(Source data Opens)

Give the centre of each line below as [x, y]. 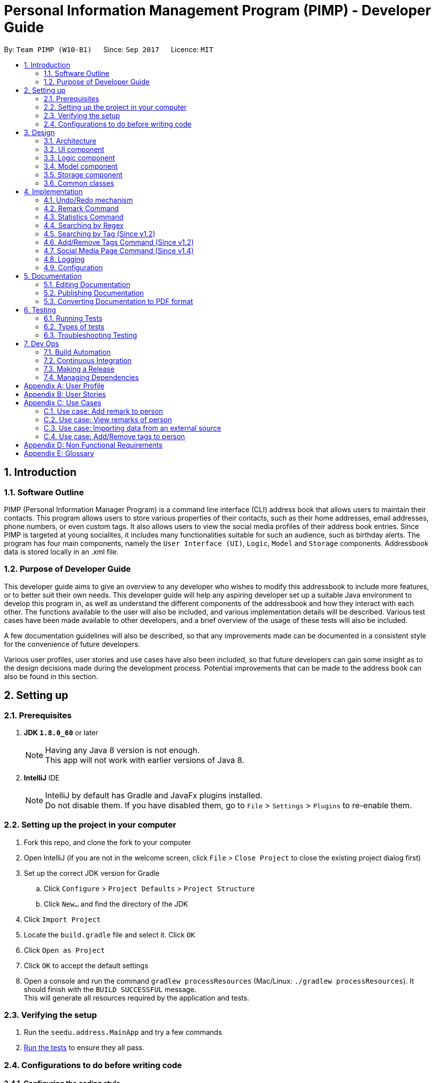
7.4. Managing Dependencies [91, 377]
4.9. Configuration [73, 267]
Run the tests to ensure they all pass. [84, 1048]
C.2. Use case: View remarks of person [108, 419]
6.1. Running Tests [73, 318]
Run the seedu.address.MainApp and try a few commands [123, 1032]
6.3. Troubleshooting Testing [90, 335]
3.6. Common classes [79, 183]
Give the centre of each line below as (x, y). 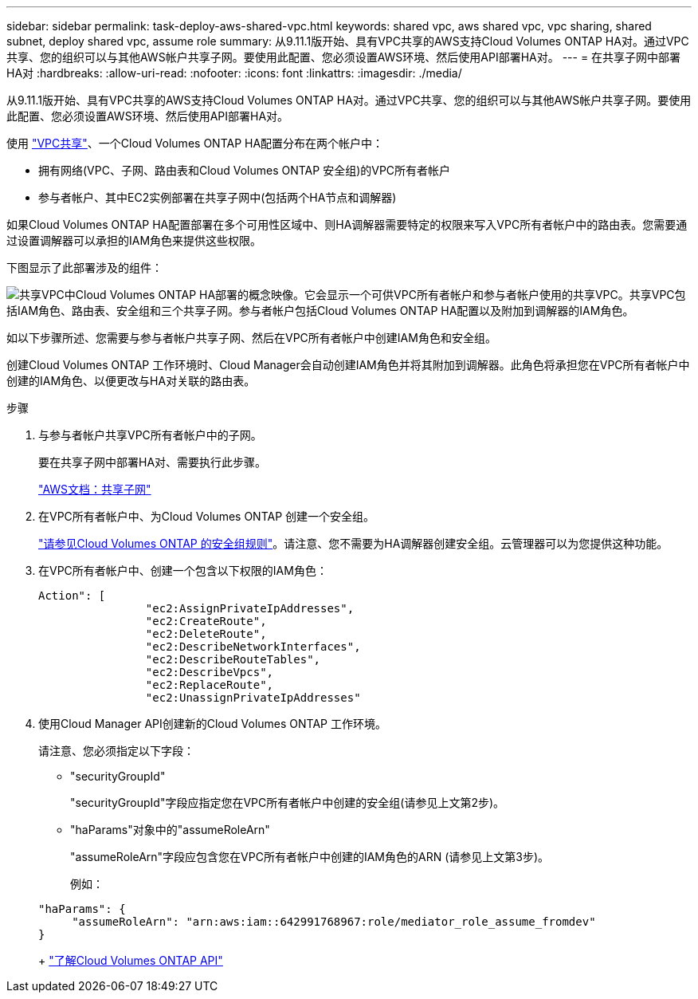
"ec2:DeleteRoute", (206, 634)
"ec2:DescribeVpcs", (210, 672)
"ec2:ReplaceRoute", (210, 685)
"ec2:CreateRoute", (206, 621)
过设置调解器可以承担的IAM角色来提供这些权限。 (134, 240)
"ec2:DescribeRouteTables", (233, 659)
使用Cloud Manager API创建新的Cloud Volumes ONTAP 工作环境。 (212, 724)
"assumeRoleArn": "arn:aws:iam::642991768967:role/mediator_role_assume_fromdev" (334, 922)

(Source data Closes)

Repeat the listing in full and exactly. Do not include any images.

§ **Reply to the task**:
Give the centre of each line below as [x, y]. 
7.4. Managing Dependencies [91, 377]
4.9. Configuration [73, 267]
Run the tests to ensure they all pass. [84, 1048]
C.2. Use case: View remarks of person [108, 419]
6.1. Running Tests [73, 318]
Run the seedu.address.MainApp and try a few commands [123, 1032]
6.3. Troubleshooting Testing [90, 335]
3.6. Common classes [79, 183]
Give the centre of each line below as (x, y). 
"ec2:DeleteRoute", (206, 634)
"ec2:DescribeVpcs", (210, 672)
"ec2:ReplaceRoute", (210, 685)
"ec2:CreateRoute", (206, 621)
过设置调解器可以承担的IAM角色来提供这些权限。 (134, 240)
"ec2:DescribeRouteTables", (233, 659)
使用Cloud Manager API创建新的Cloud Volumes ONTAP 工作环境。 (212, 724)
"assumeRoleArn": "arn:aws:iam::642991768967:role/mediator_role_assume_fromdev" (334, 922)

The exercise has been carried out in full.